▸ DATA SECTION
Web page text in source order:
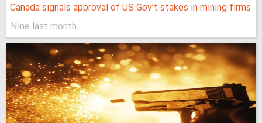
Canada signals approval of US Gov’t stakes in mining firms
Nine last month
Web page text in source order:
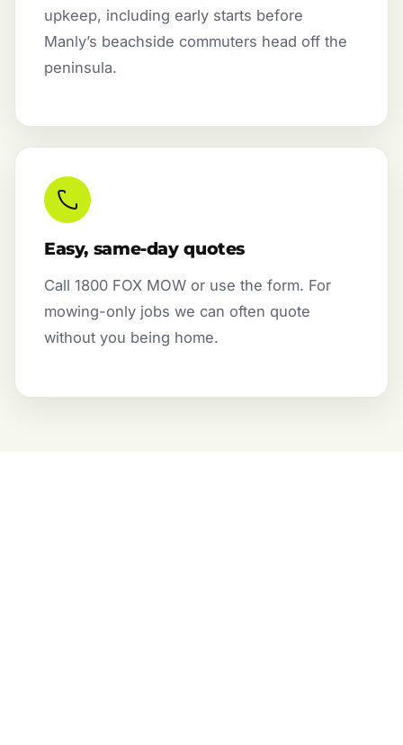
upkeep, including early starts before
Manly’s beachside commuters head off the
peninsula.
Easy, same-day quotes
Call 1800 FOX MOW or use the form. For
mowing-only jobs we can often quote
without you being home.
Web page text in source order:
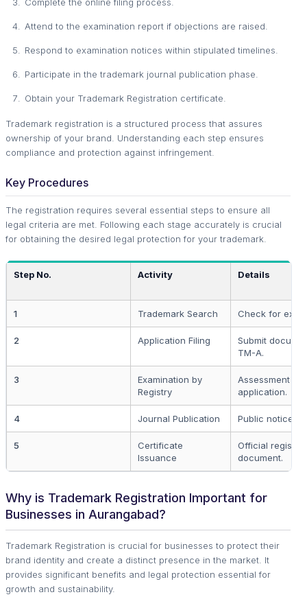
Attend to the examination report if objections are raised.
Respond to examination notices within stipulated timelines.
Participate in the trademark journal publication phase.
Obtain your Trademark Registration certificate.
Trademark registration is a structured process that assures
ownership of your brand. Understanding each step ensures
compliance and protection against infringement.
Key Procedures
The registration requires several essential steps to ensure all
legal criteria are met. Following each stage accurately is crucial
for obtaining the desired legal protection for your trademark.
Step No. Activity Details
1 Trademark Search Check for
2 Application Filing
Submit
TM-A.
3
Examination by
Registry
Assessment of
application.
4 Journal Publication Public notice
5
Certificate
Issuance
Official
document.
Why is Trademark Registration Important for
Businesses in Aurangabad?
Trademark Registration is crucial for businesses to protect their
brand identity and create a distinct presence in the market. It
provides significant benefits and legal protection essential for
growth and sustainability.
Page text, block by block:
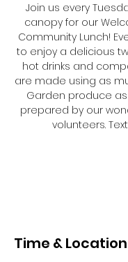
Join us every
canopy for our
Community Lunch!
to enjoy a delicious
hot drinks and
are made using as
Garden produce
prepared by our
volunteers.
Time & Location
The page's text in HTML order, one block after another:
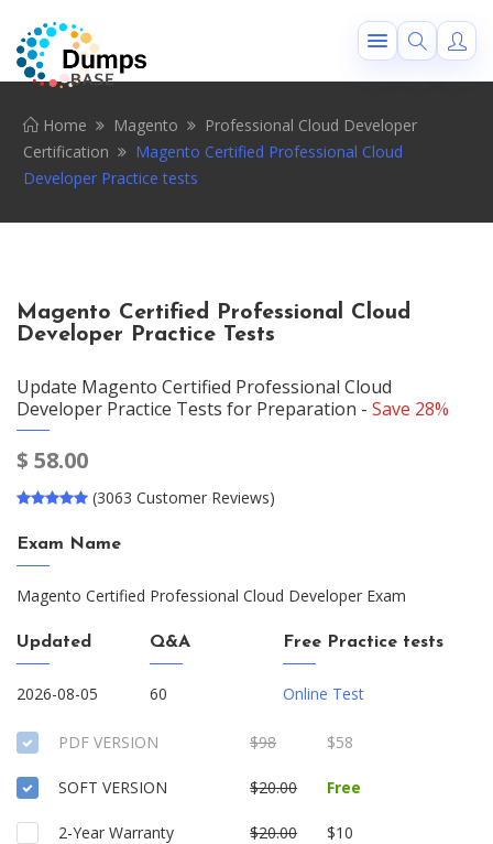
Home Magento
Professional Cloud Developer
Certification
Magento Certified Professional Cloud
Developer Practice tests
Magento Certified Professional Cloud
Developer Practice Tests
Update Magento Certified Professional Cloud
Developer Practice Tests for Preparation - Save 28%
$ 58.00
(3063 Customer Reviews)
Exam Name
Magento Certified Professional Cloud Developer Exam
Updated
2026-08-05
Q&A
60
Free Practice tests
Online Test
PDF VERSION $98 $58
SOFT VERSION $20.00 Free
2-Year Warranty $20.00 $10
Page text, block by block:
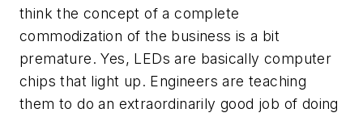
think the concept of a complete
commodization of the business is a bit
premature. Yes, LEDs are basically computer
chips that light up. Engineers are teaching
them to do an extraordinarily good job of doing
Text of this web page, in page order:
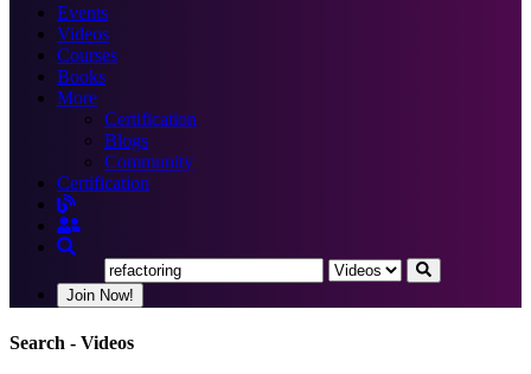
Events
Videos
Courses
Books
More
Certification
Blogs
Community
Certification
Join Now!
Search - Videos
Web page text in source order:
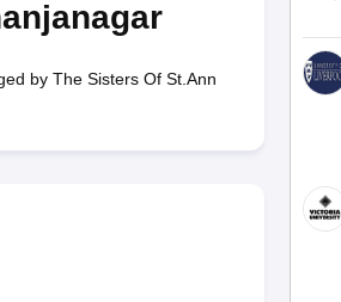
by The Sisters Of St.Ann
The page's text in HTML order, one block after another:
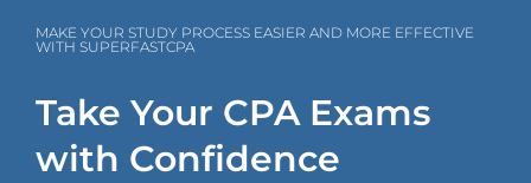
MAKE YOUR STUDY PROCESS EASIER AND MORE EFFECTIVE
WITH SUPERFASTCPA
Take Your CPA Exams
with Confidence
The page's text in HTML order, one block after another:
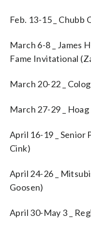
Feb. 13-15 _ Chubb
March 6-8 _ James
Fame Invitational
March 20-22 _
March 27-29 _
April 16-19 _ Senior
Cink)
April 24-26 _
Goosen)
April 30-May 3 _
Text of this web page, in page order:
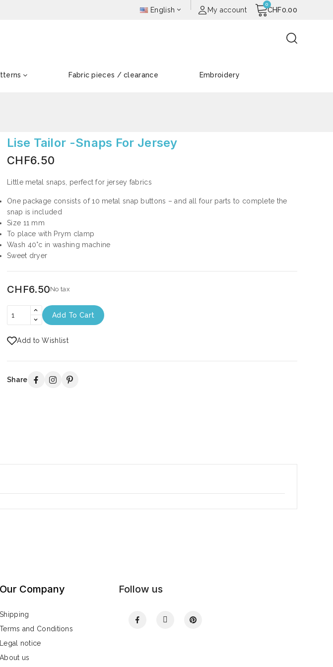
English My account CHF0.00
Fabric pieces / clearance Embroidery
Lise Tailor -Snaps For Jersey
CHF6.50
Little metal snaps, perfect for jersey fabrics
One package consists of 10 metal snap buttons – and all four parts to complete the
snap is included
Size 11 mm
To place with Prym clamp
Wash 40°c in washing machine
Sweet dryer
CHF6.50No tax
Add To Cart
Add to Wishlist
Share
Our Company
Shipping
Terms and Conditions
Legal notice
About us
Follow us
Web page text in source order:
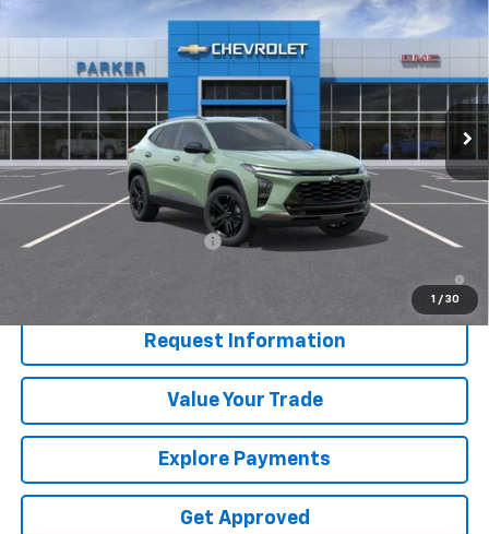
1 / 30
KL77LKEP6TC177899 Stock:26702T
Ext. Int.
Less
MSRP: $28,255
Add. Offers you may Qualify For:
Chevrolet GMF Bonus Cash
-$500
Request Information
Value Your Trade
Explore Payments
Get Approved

▸ THE TASK
Using the material above, report each line where "crucial" occurs.

▸ EXPECTED ANSWER
legal criteria are met. Following each stage accurately is crucial
Trademark Registration is crucial for businesses to protect their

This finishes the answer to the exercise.